Your assignment
Determine the number of lines in the entries below in which the word "their" appears, and reply with that number only.

═══ Exercise material ═══

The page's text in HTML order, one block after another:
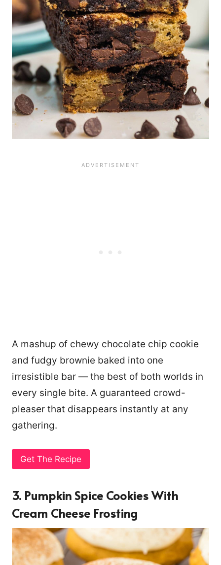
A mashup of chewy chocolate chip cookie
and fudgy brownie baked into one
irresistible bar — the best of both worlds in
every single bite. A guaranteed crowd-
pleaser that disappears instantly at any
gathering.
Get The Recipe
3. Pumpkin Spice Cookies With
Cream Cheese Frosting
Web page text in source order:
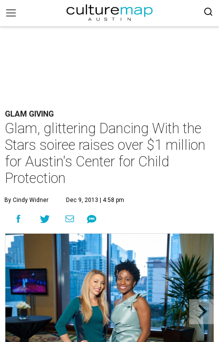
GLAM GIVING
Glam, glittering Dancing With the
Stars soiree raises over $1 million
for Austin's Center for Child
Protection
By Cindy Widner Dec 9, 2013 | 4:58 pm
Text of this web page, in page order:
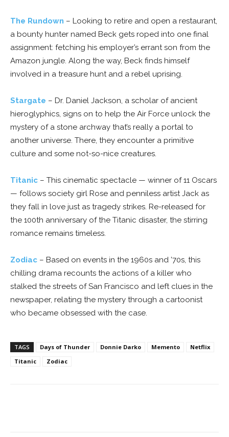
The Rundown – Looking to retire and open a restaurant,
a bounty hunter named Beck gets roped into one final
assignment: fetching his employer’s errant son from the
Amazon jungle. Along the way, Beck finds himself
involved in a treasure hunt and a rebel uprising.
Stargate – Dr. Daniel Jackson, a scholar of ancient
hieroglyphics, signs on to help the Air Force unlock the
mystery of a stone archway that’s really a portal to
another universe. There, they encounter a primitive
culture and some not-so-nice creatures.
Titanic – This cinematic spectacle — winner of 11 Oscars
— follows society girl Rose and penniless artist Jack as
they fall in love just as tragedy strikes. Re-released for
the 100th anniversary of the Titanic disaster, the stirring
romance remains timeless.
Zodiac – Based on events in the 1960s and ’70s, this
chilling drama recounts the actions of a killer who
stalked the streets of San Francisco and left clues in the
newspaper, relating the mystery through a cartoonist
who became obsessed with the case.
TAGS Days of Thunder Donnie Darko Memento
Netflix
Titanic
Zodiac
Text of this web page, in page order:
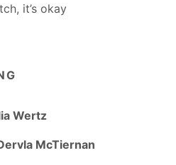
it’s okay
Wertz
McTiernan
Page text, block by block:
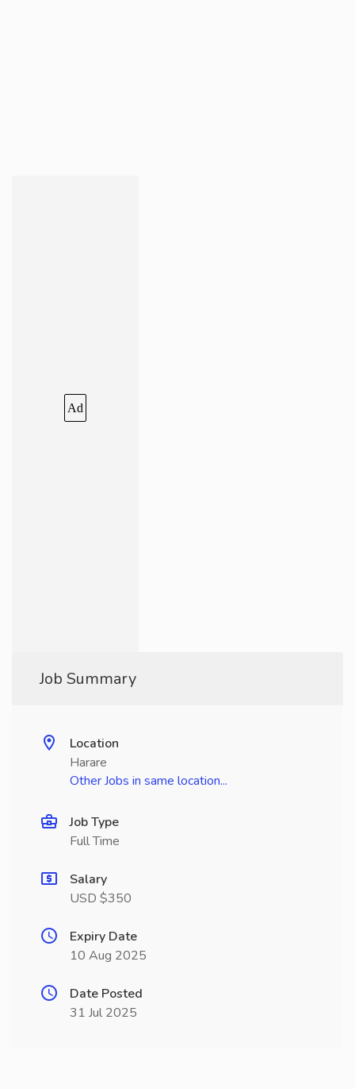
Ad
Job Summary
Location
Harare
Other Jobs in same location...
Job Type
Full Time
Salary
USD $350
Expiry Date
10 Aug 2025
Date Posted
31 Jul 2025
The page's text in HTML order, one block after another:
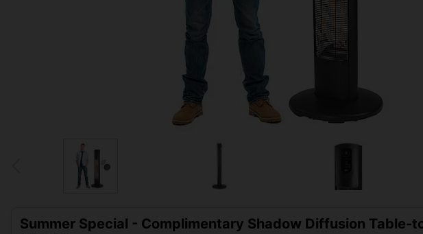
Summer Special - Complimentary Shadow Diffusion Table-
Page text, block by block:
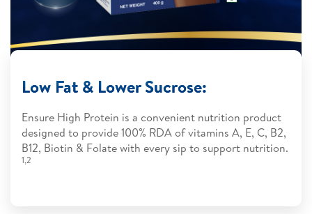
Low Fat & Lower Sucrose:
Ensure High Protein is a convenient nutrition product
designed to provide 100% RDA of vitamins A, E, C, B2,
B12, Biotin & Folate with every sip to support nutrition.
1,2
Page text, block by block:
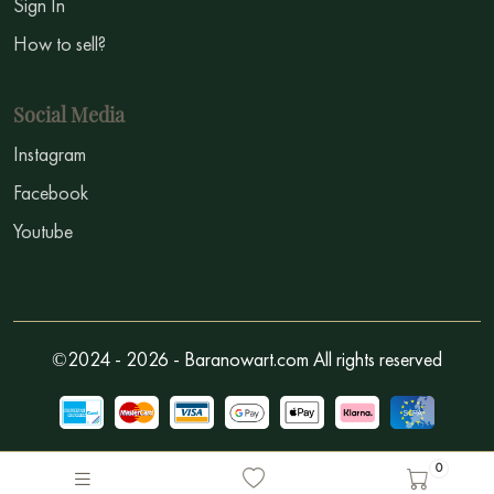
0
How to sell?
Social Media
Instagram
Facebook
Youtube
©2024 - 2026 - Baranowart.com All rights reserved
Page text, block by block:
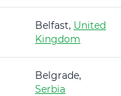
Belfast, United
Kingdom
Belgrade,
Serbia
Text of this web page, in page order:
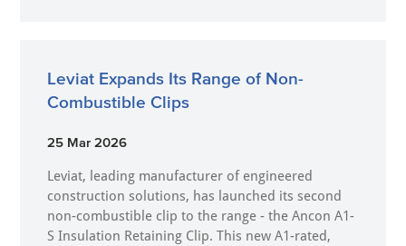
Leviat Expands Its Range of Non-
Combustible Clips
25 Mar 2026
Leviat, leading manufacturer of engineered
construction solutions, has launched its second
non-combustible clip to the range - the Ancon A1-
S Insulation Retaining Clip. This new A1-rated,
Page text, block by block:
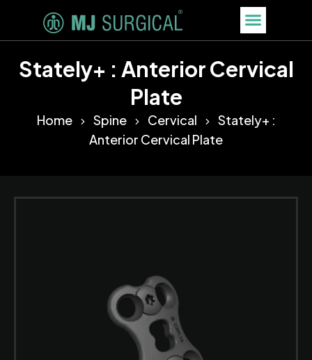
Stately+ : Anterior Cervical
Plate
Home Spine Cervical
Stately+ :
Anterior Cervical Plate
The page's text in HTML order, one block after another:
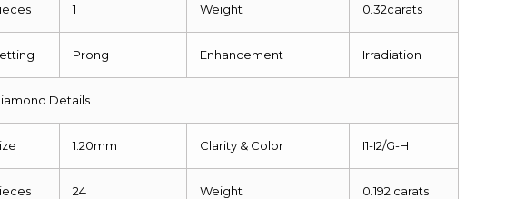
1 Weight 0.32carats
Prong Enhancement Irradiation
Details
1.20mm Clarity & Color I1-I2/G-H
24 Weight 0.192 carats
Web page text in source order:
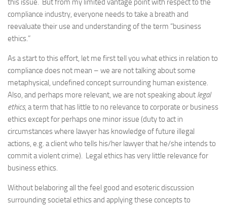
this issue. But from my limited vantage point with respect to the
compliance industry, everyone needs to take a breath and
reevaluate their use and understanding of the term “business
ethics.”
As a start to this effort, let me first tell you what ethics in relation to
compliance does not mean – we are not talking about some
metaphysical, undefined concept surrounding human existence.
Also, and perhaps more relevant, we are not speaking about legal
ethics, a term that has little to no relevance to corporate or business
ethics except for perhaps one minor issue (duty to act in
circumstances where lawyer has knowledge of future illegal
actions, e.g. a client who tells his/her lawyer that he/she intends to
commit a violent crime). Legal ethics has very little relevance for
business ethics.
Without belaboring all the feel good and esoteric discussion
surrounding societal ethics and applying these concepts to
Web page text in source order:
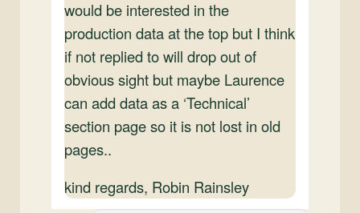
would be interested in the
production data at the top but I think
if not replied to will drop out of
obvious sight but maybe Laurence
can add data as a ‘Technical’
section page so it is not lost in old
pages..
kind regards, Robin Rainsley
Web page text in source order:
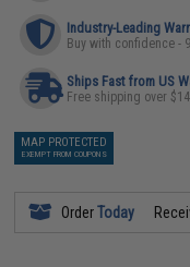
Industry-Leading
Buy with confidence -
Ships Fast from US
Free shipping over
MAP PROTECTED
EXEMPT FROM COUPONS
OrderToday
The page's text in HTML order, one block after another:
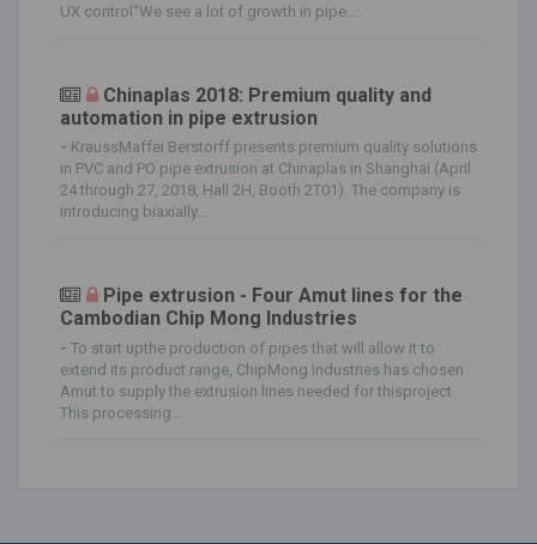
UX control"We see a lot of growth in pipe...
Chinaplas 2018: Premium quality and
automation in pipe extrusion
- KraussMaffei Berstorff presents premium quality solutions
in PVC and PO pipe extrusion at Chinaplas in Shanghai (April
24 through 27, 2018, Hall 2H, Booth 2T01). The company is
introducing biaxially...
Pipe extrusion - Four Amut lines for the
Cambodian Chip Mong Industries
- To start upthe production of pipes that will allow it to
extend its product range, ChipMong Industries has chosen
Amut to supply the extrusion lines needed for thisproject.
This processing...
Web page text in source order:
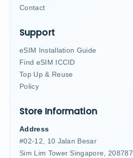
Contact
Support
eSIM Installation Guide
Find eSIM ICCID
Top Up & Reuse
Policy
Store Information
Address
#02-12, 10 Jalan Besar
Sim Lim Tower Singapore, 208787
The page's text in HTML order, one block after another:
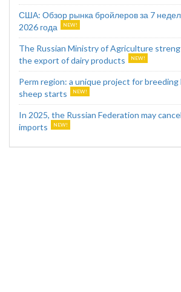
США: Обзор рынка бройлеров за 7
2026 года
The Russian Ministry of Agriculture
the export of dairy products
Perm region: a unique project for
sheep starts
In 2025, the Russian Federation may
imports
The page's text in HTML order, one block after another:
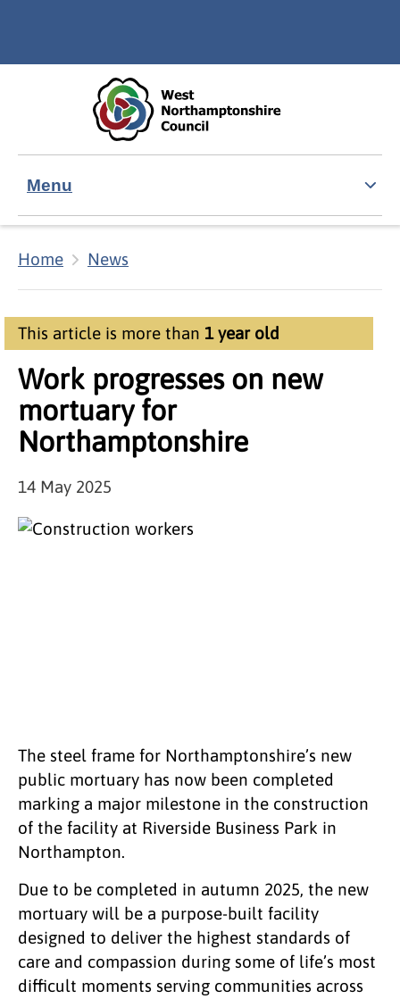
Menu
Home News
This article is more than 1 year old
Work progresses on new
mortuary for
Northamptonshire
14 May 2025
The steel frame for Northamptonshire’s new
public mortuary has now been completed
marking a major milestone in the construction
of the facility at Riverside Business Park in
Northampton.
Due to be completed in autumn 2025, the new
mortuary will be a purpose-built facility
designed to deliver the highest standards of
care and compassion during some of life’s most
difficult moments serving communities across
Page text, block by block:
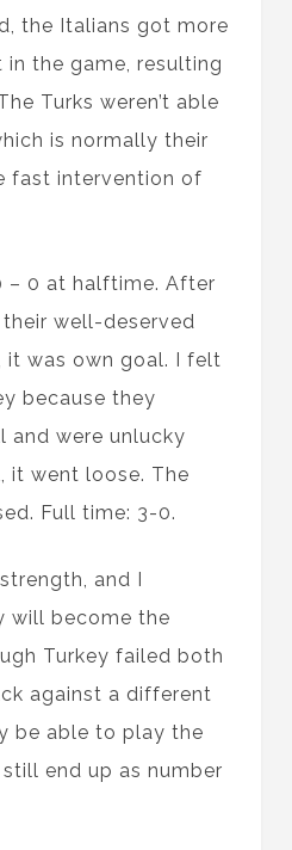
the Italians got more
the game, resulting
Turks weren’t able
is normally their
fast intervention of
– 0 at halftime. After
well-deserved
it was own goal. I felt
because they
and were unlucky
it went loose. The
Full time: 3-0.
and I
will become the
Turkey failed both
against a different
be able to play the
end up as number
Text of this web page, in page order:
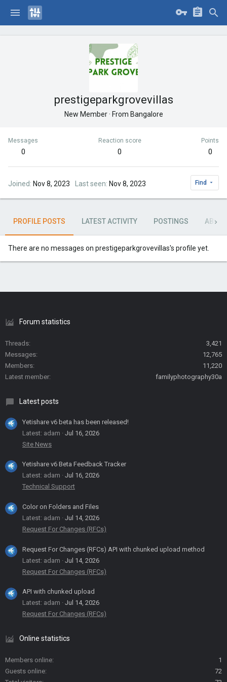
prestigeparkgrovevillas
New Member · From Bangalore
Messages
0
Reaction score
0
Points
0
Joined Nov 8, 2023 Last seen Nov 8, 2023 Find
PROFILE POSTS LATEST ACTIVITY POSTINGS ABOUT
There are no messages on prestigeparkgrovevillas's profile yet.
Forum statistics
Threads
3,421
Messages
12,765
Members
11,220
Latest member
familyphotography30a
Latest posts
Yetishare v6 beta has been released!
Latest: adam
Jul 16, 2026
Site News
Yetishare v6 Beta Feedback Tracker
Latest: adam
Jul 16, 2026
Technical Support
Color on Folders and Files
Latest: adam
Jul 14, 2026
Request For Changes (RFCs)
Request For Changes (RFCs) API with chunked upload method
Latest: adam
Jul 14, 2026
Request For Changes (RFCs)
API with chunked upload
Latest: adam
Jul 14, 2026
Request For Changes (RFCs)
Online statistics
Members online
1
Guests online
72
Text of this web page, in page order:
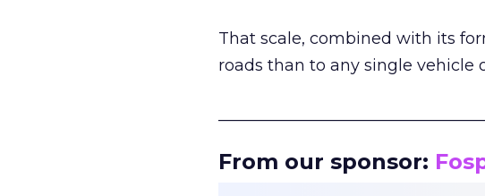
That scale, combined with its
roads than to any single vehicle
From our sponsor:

═══

Output of the task
2